Super Mario Bros. Wonder joins the fray of side-scrolling Mario games and refines the genre’s gameplay with its new and wonderful levels.
However, this wasn’t enough to get the game in a playable state.
Depending on where you are in the game,
Super Mario Bros. Wonder internally switches between double and triple buffered VSync presentation modes.
This causes the number of images it has available for presentation to frequently change.
yuzu wasn’t ready for this due to a misunderstanding of how nvnflinger works. On Android, SurfaceFlinger (the OG Flinger) can free buffers that are beyond the maximum count a program has allocated, but nvnflinger (the Switch’s fork) is never supposed to free any buffers unless the program requests it. Maide made a few presentation code changes to support this behaviour, and players are now set to grab those fun Wonder Flowers!
Classic Mario (Super Mario Bros. Wonder)
I bet you didn’t expect to see the sole input change of the month here ― yet here we are.
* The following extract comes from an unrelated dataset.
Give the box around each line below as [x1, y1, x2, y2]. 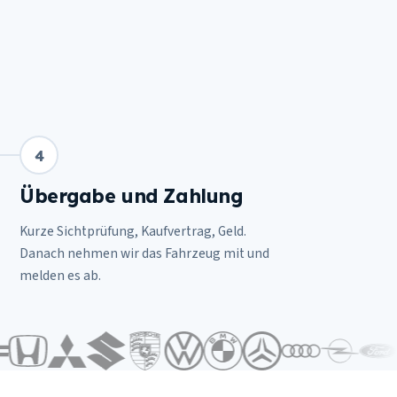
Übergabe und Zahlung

Super Mario Bros. Wonder loves vibration, to a point of saturating the old implementation when using HD Rumble on Nintendo controllers (Joy-Cons, Pro Controllers).
This is because waiting for the controller to reply takes time, more than the game would have the patience for, leading to noticeable and bothersome vibration stuttering. That’s right, ASTC, you’re not the only one in town causing stutters.
By making vibration calls asynchronous,
vibration is, while not entirely solved, now much more pleasant.
Undefined behaviour: the formal way to say “here be dragons”. It’s a good practice to avoid dragons ― I mean, undefined behaviour ― in your code, especially when dealing with a complex graphics API like Vulkan.
Remember our explanation of
depth stencils back in August? You may wish to reread that, as it provides useful context to what we will talk about next.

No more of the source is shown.